Have we learnt everything we need, to get to top 1% in Kaggle for computer vision?

In Deep Learning, Part-1 we have learnt CNN’s which have proved to be extremely reliable and flexible for most of the computer vision problems. We have also learnt quite a few techniques and tricks to train, build better and faster models (different learning rate optimization techniques, data augmentation, ensemble, bolz, pseudo-labels, etc). Are these mostly sufficient to get to top 1% is most of the Kaggle competitions on computer vision? If not, what else is remaining? It would be great if we could list some of the other neural network architectures and techniques that will not be covered in this course along with links to the corresponding resources.
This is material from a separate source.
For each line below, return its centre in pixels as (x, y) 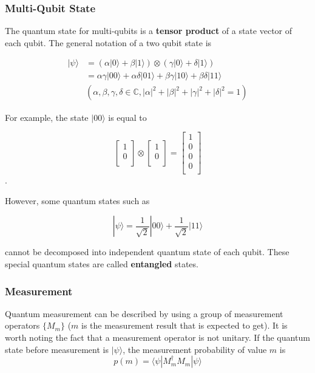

Once we have a good list, I will go ahead and create a wiki page to list some of these techniques. Hopefully we will keep the wiki page updated with emerging techniques :slight_smile:

1 Like

Did you see this one?

Linked from the Lesson 4 wiki page.

That link from @chris is the best resource for getting great computer vision results that I’m aware of. In short, the answer is ‘yes’, you can get top 1% on at least some CV competitions. The main missing thing that we’ll be covering in this course is the resnet architecture. We haven’t covered it yet since it’s not clear whether it is very effective for transfer learning or not.

We’ll be covering in next year’s course the things necessary to go beyond just classification to stuff like:

  • Captioning (Combined CNN/RNN encoder/decoder models)
  • Localization (e.g. U-net architecture)
  • Clustering (e.g. siamese and triplet architectures)

Next year we’ll also look at attentional models - plus of course all the stuff that is going to be invented between now and then!